# NOT RUN {
# Generate 20 observations from a lognormal mixture distribution with
# parameters mean1=1, cv1=0.5, mean2=5, cv2=1, and p.mix=0.1. Use
# predIntNpar to construct a two-sided prediction interval using the
# minimum and maximum observed values. Note that the associated confidence
# level is 90%. A larger sample size is required to obtain a larger
# confidence level (see the help file for predIntNparN).
# (Note: the call to set.seed simply allows you to reproduce this example.)
set.seed(250)
dat <- rlnormMixAlt(n = 20, mean1 = 1, cv1 = 0.5,
mean2 = 5, cv2 = 1, p.mix = 0.1)
predIntNpar(dat)
#Results of Distribution Parameter Estimation
#--------------------------------------------
#
#Assumed Distribution: None
#
#Data: dat
#
#Sample Size: 20
#
#Prediction Interval Method: Exact
#
#Prediction Interval Type: two-sided
#
#Confidence Level: 90.47619%
#
#Prediction Limit Rank(s): 1 20
#
#Number of Future Observations: 1
#
#Prediction Interval: LPL = 0.3647875
# UPL = 1.8173115
#----------
# Repeat the above example, but specify m=5 future observations should be
# contained in the prediction interval. Note that the confidence level is
# now only 63%.
predIntNpar(dat, m = 5)
#Results of Distribution Parameter Estimation
#--------------------------------------------
#
#Assumed Distribution: None
#
#Data: dat
#
#Sample Size: 20
#
#Prediction Interval Method: Exact
#
#Prediction Interval Type: two-sided
#
#Confidence Level: 63.33333%
#
#Prediction Limit Rank(s): 1 20
#
#Number of Future Observations: 5
#
#Prediction Interval: LPL = 0.3647875
# UPL = 1.8173115
#----------
# Repeat the above example, but specify that a minimum of k=3 observations
# out of a total of m=5 future observations should be contained in the
# prediction interval. Note that the confidence level is now 98%.

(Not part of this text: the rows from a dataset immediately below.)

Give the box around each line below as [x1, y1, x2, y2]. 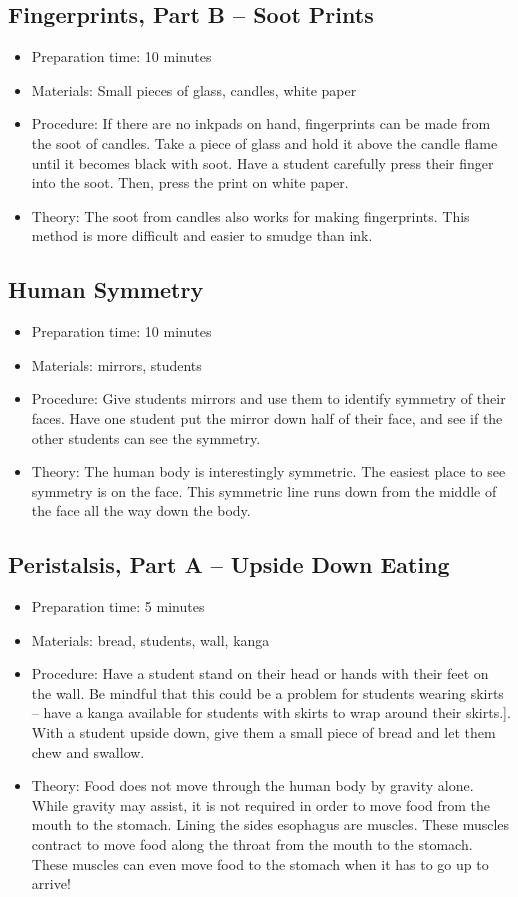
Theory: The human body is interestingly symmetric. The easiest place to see [31, 461, 506, 482]
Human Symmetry [8, 274, 204, 305]
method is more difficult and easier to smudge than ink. [31, 225, 373, 246]
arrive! [31, 873, 71, 894]
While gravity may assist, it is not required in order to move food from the [31, 794, 491, 815]
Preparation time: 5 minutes [31, 596, 205, 617]
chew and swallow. [31, 741, 145, 762]
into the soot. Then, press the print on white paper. [31, 172, 349, 193]
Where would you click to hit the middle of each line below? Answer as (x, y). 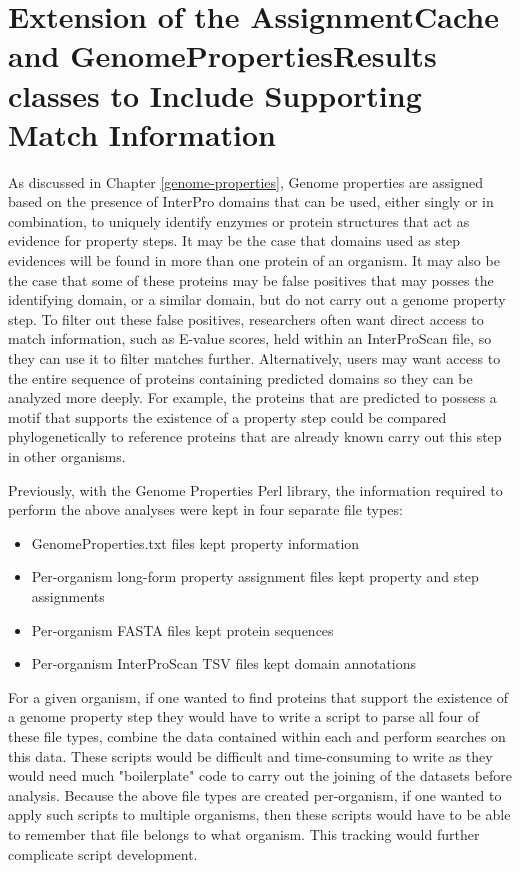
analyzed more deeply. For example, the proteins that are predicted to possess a (252, 397)
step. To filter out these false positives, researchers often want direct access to (246, 318)
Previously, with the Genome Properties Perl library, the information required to (255, 489)
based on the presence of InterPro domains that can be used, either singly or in (251, 201)
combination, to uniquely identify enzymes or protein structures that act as (239, 220)
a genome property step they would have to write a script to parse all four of (244, 716)
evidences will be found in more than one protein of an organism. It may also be (254, 260)
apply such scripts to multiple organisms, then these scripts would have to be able (259, 814)
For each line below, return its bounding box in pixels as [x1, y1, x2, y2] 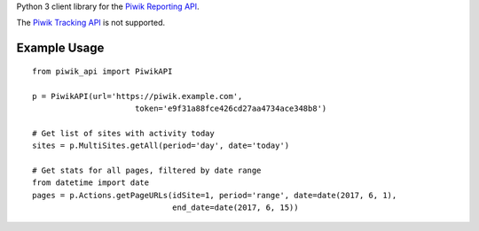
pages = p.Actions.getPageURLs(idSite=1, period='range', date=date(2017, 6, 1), [32, 190, 397, 200]
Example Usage [16, 41, 105, 56]
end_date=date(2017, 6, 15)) [171, 203, 299, 212]
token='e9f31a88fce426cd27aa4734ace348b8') [134, 103, 327, 113]
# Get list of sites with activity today [32, 128, 215, 138]
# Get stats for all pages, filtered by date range [32, 165, 262, 175]
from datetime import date [32, 178, 150, 188]
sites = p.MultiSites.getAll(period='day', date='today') [32, 141, 290, 150]
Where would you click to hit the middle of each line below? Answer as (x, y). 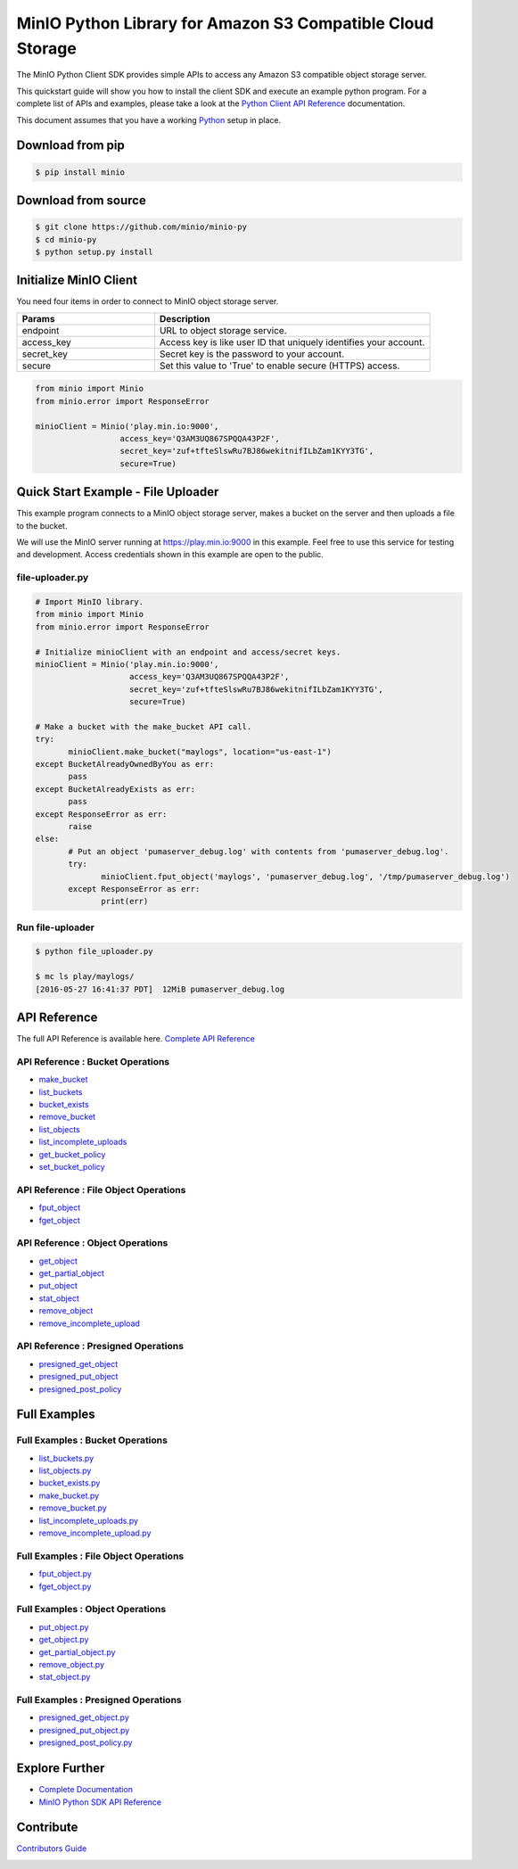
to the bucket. (42, 525)
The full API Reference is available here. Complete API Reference (136, 1039)
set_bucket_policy (72, 1167)
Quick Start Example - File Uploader (118, 492)
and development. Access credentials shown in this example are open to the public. (170, 555)
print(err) (125, 902)
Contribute (47, 1828)
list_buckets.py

predIntNpar(dat, k = 3, m = 5)
#Results of Distribution Parameter Estimation
#--------------------------------------------
#
#Assumed Distribution: None
#
#Data: dat
#
#Sample Size: 20
#
#Prediction Interval Method: Exact
#
#Prediction Interval Type: two-sided
#
#Confidence Level: 98.37945%
#
#Prediction Limit Rank(s): 1 20
#
#Minimum Number of
#Future Observations
#Interval Should Contain: 3
#
#Total Number of
#Future Observations: 5
#
#Prediction Interval: LPL = 0.3647875
# UPL = 1.8173115
#==========
# Example 18-3 of USEPA (2009, p.18-19) shows how to construct
# a one-sided upper nonparametric prediction interval for the next
# 4 future observations of trichloroethylene (TCE) at a downgradient well.
# The data for this example are stored in EPA.09.Ex.18.3.TCE.df.
# There are 6 monthly observations of TCE (ppb) at 3 background wells,
# and 4 monthly observations of TCE at a compliance well.
# Look at the data
#-----------------
EPA.09.Ex.18.3.TCE.df
# Month Well Well.type TCE.ppb.orig TCE.ppb Censored
#1 1 BW-1 Background <5 5.0 TRUE
#2 2 BW-1 Background <5 5.0 TRUE
#3 3 BW-1 Background 8 8.0 FALSE
#...
#22 4 CW-4 Compliance <5 5.0 TRUE
#23 5 CW-4 Compliance 8 8.0 FALSE
#24 6 CW-4 Compliance 14 14.0 FALSE
longToWide(EPA.09.Ex.18.3.TCE.df, "TCE.ppb.orig", "Month", "Well",
paste.row.name = TRUE)
# BW-1 BW-2 BW-3 CW-4
#Month.1 <5 7 <5
#Month.2 <5 6.5 <5
#Month.3 8 <5 10.5 7.5
#Month.4 <5 6 <5 <5
#Month.5 9 12 <5 8
#Month.6 10 <5 9 14
# Construct the prediction limit based on the background well data
# using the maximum value as the upper prediction limit.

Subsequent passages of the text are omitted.